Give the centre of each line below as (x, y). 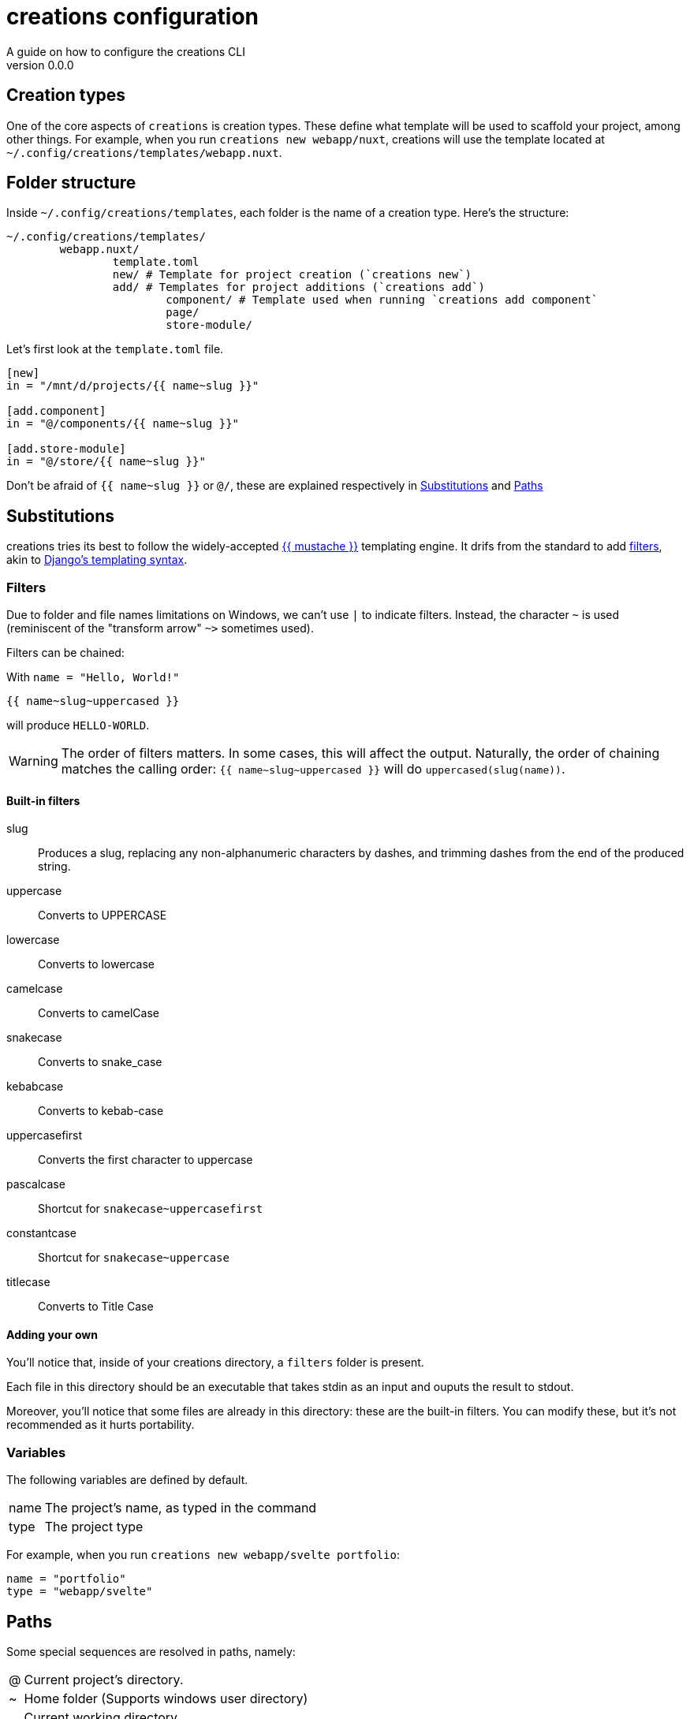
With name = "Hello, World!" (93, 677)
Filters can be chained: (65, 653)
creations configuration (133, 17)
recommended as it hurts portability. (101, 1425)
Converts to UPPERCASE (103, 915)
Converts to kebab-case (101, 1111)
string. (54, 867)
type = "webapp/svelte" (80, 1592)
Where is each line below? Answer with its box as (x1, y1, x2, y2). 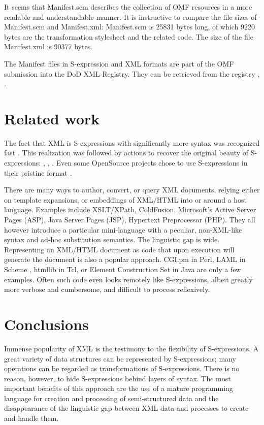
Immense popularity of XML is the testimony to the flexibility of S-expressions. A (4, 343, 259, 353)
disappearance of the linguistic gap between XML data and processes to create (4, 403, 249, 413)
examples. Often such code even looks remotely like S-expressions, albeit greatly (4, 274, 253, 284)
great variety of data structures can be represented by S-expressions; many (4, 353, 236, 364)
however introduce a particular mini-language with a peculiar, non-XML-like (4, 224, 242, 235)
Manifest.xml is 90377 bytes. (4, 41, 93, 52)
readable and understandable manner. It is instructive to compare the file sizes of (4, 11, 257, 22)
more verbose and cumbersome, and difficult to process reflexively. (4, 284, 210, 295)
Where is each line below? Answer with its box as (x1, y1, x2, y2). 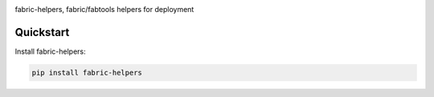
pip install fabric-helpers (31, 68, 142, 77)
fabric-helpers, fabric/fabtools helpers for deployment (14, 5, 194, 14)
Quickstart (14, 25, 70, 39)
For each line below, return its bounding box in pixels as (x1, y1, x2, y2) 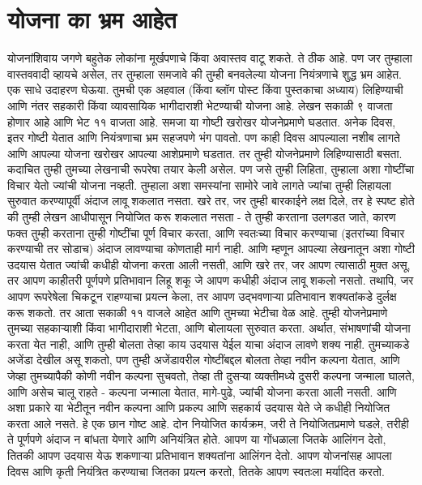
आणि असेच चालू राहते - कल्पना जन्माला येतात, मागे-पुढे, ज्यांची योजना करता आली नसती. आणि (7, 383, 397, 400)
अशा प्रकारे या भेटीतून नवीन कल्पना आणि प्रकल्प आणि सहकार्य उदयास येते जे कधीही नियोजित (7, 399, 390, 416)
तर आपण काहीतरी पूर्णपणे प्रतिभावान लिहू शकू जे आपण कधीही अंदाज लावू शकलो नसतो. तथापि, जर (7, 272, 414, 289)
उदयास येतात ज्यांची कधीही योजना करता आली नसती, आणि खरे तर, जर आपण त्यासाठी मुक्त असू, (7, 255, 411, 273)
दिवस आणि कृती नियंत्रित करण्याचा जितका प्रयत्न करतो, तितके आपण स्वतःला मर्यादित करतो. (7, 462, 385, 479)
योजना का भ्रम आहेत (7, 2, 177, 36)
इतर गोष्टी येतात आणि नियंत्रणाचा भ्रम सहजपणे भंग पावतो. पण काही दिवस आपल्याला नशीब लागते (7, 129, 400, 146)
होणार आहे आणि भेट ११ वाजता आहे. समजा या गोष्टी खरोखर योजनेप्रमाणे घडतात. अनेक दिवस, (7, 113, 396, 130)
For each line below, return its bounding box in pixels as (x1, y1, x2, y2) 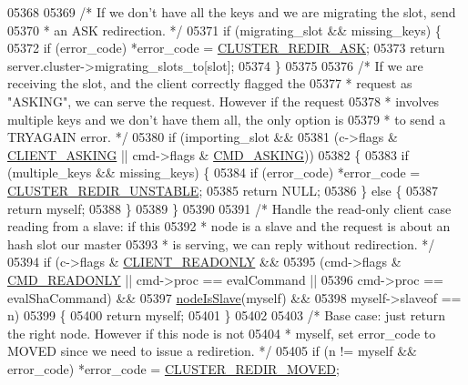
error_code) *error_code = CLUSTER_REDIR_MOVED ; (7, 359, 340, 378)
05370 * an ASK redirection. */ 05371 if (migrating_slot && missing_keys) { (7, 20, 442, 39)
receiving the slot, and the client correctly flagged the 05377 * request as (7, 74, 412, 93)
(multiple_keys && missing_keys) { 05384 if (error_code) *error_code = (7, 163, 421, 182)
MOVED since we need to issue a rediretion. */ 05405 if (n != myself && (7, 341, 417, 360)
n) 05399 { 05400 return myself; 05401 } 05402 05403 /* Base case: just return (7, 306, 445, 325)
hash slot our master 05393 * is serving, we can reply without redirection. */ (7, 234, 435, 253)
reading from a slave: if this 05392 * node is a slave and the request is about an (7, 217, 451, 236)
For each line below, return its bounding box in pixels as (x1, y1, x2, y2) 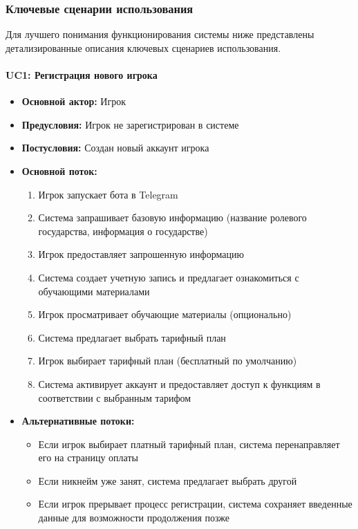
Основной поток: (21, 163, 97, 178)
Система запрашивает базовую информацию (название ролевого (38, 210, 307, 225)
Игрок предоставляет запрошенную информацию (38, 247, 244, 261)
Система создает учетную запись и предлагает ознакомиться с (38, 270, 299, 284)
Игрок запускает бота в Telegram (38, 187, 178, 201)
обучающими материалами (38, 284, 150, 298)
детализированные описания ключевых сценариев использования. (6, 40, 281, 55)
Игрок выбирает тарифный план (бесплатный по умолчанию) (38, 353, 297, 368)
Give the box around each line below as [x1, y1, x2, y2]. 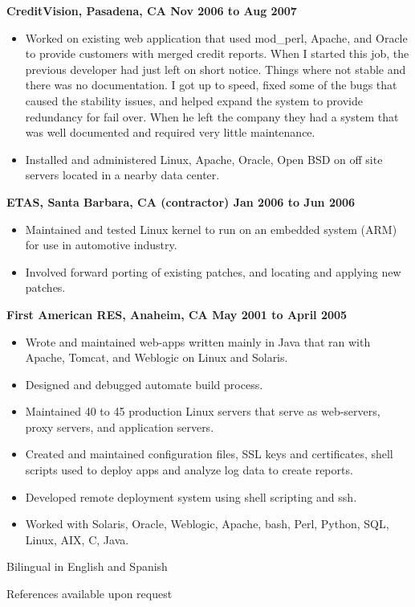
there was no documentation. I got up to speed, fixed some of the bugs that [25, 76, 397, 93]
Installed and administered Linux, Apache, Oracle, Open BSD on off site [25, 150, 383, 167]
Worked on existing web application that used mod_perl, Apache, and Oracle [25, 29, 408, 46]
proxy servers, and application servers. [25, 418, 214, 435]
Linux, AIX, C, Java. [25, 531, 129, 548]
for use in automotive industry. [25, 236, 177, 253]
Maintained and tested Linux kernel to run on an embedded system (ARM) [25, 220, 397, 237]
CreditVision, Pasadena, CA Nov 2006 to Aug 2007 [6, 2, 297, 18]
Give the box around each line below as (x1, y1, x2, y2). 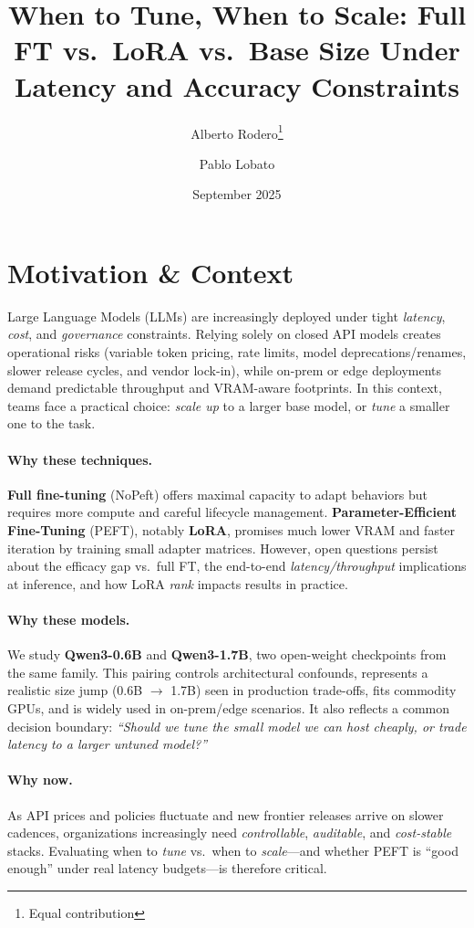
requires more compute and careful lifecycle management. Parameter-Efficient (7, 502, 458, 522)
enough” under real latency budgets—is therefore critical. (7, 859, 327, 878)
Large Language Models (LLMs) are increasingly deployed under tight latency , (7, 306, 446, 325)
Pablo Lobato (199, 153, 275, 173)
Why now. (7, 770, 73, 789)
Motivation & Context (7, 253, 294, 290)
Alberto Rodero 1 (191, 121, 283, 142)
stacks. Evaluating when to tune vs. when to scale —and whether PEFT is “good (7, 840, 459, 859)
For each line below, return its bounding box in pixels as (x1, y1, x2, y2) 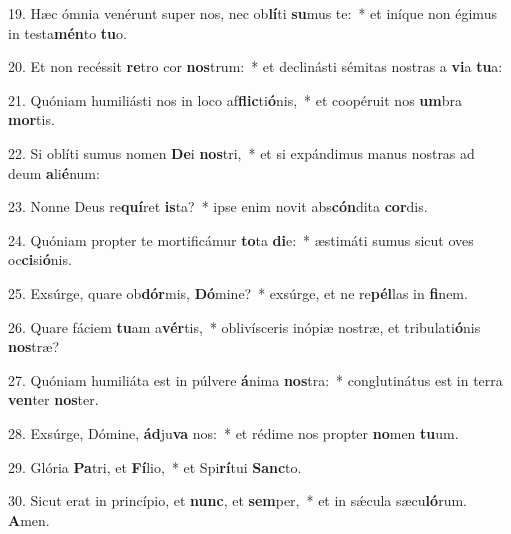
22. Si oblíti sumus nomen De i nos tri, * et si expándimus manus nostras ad (8, 142, 475, 163)
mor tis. (8, 109, 55, 130)
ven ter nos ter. (8, 389, 99, 410)
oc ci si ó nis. (8, 249, 72, 270)
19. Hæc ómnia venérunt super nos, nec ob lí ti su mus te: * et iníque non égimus (8, 3, 497, 23)
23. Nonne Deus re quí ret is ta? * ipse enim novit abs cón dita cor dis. (8, 196, 428, 217)
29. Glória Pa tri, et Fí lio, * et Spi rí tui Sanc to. (8, 456, 302, 477)
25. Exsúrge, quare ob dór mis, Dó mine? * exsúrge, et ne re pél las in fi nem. (8, 282, 468, 303)
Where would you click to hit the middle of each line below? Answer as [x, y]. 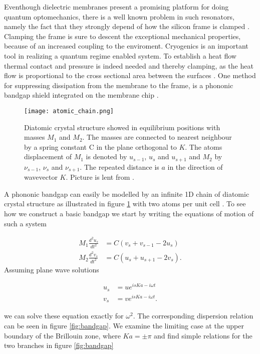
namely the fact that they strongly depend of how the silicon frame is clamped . [127, 26]
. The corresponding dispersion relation [193, 316]
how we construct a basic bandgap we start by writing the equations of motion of [129, 214]
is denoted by [106, 156]
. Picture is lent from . [100, 177]
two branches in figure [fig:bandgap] [59, 345]
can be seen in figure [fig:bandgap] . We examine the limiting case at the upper [124, 326]
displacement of [48, 156]
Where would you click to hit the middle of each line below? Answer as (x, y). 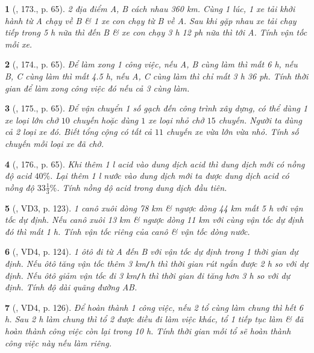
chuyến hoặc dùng (105, 120)
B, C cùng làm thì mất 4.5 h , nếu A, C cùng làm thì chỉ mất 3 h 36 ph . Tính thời (157, 76)
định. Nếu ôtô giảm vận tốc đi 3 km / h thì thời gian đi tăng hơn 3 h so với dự (148, 275)
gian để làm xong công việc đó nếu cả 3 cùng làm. (97, 88)
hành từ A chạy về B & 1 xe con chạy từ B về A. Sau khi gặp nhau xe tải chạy (151, 20)
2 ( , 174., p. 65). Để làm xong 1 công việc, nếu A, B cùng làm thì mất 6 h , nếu (151, 64)
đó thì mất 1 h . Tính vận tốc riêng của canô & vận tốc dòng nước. (127, 231)
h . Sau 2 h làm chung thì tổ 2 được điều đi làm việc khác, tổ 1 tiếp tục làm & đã (154, 319)
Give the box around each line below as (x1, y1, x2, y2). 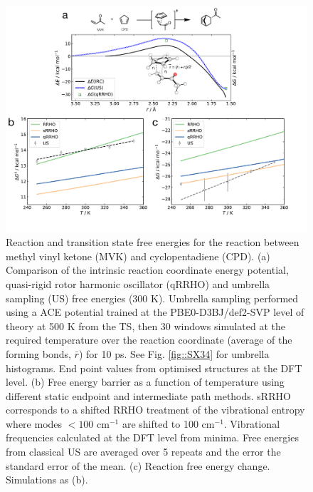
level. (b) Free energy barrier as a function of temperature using (6, 374, 285, 389)
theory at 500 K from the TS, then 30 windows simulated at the (6, 318, 285, 333)
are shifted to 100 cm (122, 416, 215, 431)
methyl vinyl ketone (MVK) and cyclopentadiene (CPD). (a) (6, 248, 270, 263)
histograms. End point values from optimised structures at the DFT (6, 360, 302, 375)
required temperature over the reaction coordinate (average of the (6, 332, 292, 347)
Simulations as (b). (6, 472, 88, 487)
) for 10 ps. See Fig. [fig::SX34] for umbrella (78, 346, 270, 361)
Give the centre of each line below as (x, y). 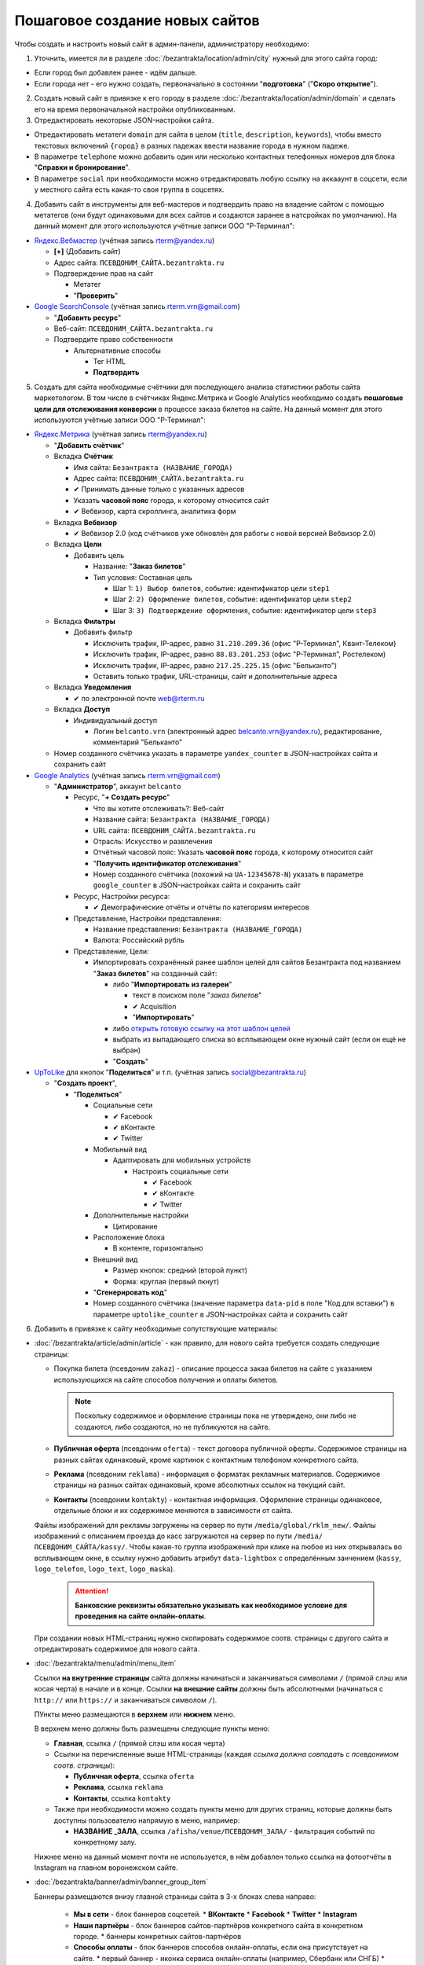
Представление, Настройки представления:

* * *

_Directions for this task_: Return all lines from the data that include the string "bandgap".

_Output_:
how we construct a basic bandgap we start by writing the equations of motion of [129, 214]
two branches in figure [fig:bandgap] [59, 345]
can be seen in figure [fig:bandgap] . We examine the limiting case at the upper [124, 326]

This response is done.